Rheumatoid arthritis is an inflammatory condition that affects the joints, causing pain and swelling. The most common sites of inflammation are the wrists and hands, but other locations, such as the feet, knees and shoulders, can also be affected. Symptoms generally occur in a symmetric pattern, meaning that if you have inflammation in a joint on one side of the body, you will also have it in the same joint on the other side. Bumps, called rheumatoid nodules, can develop on affected joints.

Rheumatoid arthritis can make it challenging to carry out daily activities, especially those that involve gripping. The condition often causes stiffness, especially in the morning. In some cases, joint damage can have disabling effects, causing restricted movement and difficulty in performing tasks such as typing, cooking, getting dressed and taking care of pets. Some people with rheumatoid arthritis have periodic fevers and a lack of energy. In addition, some experience damage to the heart, lungs and other organs.

The inflammation of rheumatoid arthritis results from an autoimmune process.
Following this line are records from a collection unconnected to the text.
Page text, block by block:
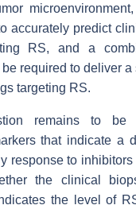
accurately predict
RS, and a
required to deliver a
targeting RS.
remains to be
that indicate a
response to
the clinical
the level of
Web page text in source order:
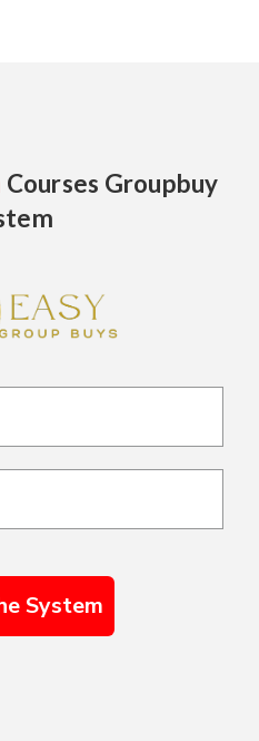
Courses Groupbuy
System
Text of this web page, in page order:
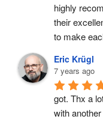
highly
their
to make
Eric Krügl
7 years ago
got. Thx a
with
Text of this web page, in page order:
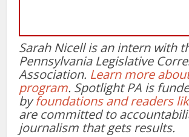
Sarah Nicell is an intern with
Pennsylvania Legislative
Association. Learn more
program. Spotlight PA is
byfoundations and readers
are committed to
journalism that gets results.
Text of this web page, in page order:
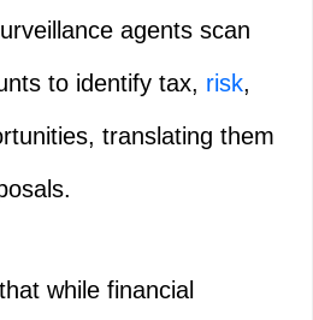
agents scan
to identify tax, risk,
translating them
while financial
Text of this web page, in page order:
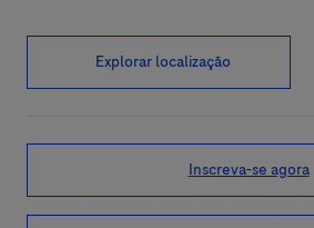
Explorar localização
Inscreva-se agora

The body’s immune system, which normally attacks bacteria, viruses and other invaders, begins to treat the joint tissues as foreign material. The bones, cartilage and tendons can suffer significant damage over time. Researchers believe that rheumatoid arthritis develops as a result of genetic and environmental factors. Although the disorder most often begins in middle-aged patients, it can also emerge in younger and older people. In all, the condition affects more than 1.5 million people, most of whom are women.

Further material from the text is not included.